We can test this by comparing the two different DHS sets against each other:
gat-run.py --segments=hepg2.hg19.dhs.bed.gz
--annotations=jurkat.hg19.dhs.bed.gz
--workspace=contigs.bed.gz --ignore-segment-tracks --num-samples=1000 > dhs.tsv
track | annotation | observed | expected | CI95low | CI95high | stddev | fold | l2fold | pvalue | qvalue |
merged | tb_wgEncodeUwDnaseJurkatPkRep1 | 6163503 | 456928.2770 | 443565.0000 | 470129.0000 | 8119.7800 | 13.4890 | 3.7537 | 1.0000e-03 | 1.0000e-03 |
Indeed, the overlap between DHS sites is significant (pvalue = 0.001). We observe a 6.2Mb overlap, but expect only a 0.5Mb overlap. This is a 13-fold enrichment.

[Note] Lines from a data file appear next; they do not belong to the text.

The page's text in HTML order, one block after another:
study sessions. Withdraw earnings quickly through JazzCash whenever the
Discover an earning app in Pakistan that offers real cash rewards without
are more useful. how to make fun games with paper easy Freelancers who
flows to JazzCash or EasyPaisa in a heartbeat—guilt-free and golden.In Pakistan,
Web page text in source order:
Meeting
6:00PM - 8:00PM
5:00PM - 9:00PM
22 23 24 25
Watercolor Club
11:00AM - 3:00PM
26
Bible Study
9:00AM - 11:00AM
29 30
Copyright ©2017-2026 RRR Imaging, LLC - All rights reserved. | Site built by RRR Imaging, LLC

The runtime has increased from 11s to 308s. Apart from the number of samples, the number of segments in the segments of interest are a major determinant of the time it takes to complete a run. More information about memory and time requirement of GAT are in the section about GAT Performance.

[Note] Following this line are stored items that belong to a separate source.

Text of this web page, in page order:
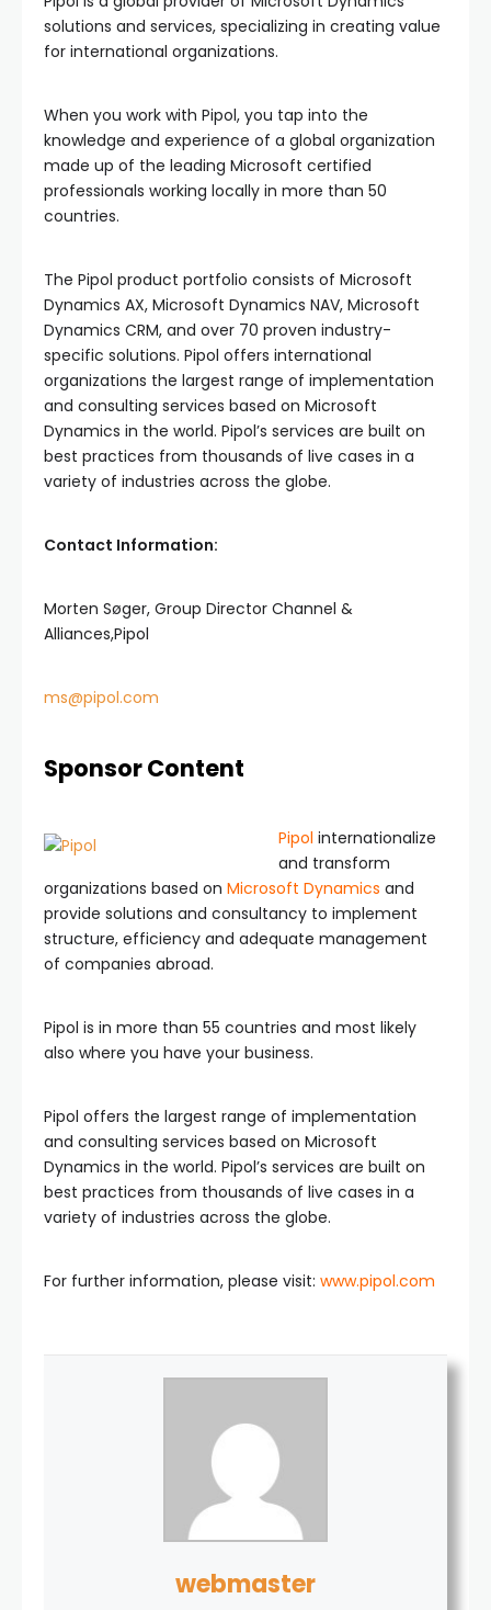
solutions and services, specializing in creating value
for international organizations.
When you work with Pipol, you tap into the
knowledge and experience of a global organization
made up of the leading Microsoft certified
professionals working locally in more than 50
countries.
The Pipol product portfolio consists of Microsoft
Dynamics AX, Microsoft Dynamics NAV, Microsoft
Dynamics CRM, and over 70 proven industry-
specific solutions. Pipol offers international
organizations the largest range of implementation
and consulting services based on Microsoft
Dynamics in the world. Pipol’s services are built on
best practices from thousands of live cases in a
variety of industries across the globe.
Contact Information:
Morten Søger, Group Director Channel &
Alliances,Pipol
ms@pipol.com
Sponsor Content
Pipol internationalize
and transform
organizations based on Microsoft Dynamics and
provide solutions and consultancy to implement
structure, efficiency and adequate management
of companies abroad.
Pipol is in more than 55 countries and most likely
also where you have your business.
Pipol offers the largest range of implementation
and consulting services based on Microsoft
Dynamics in the world. Pipol’s services are built on
best practices from thousands of live cases in a
variety of industries across the globe.
For further information, please visit: www.pipol.com
webmaster

Let us try removing all intervals from hepg2.hg19.dhs.bed.gz
that overlap sites found in
Jurkat cells using bedtools:
intersectBed -a hepg2.hg19.dhs.bed.gz -b jurkat.hg19.dhs.bed.gz -wa -v | gzip > hepg2_unique.dhs.bed.gz
106,308 segments out of 144,172 remain.
Next, we re-run the GAT analysis:
gat-run.py --segments=srf.hg19.bed.gz --annotations=hepg2-unique.hg19.dhs.bed.gz --workspace=contigs.bed.gz \
--ignore-segment-tracks \
--num-samples=1000 --log=gat-hepg-unique.tsv.log
track | annotation | observed | expected | CI95low | CI95high | stddev | fold | l2fold | pvalue | qvalue |
merged | . | 425 | 324.6790 | 143.0000 | 539.0000 | 117.8233 | 1.3080 | 0.3874 | 1.8500e-01 | 1.8500e-01 |
Now, we observe only a 30% enrichment and this is not significant (P-value 0.19). The observed overlap of 425 nucleotides is very close to the expected 325 nucleotides. We conclude, that the overlap of SRF between DHS sites in hepatocytes is due to those DHS sites that are shared between hepatocytes and Jurkat cells.
This example showed how GAT can be used in a very simple scenario to test if two genomic features are associated with each other. The following tutorials will introduce more complex usage, for example using the effective genome and testing multiple annotations simultaneously.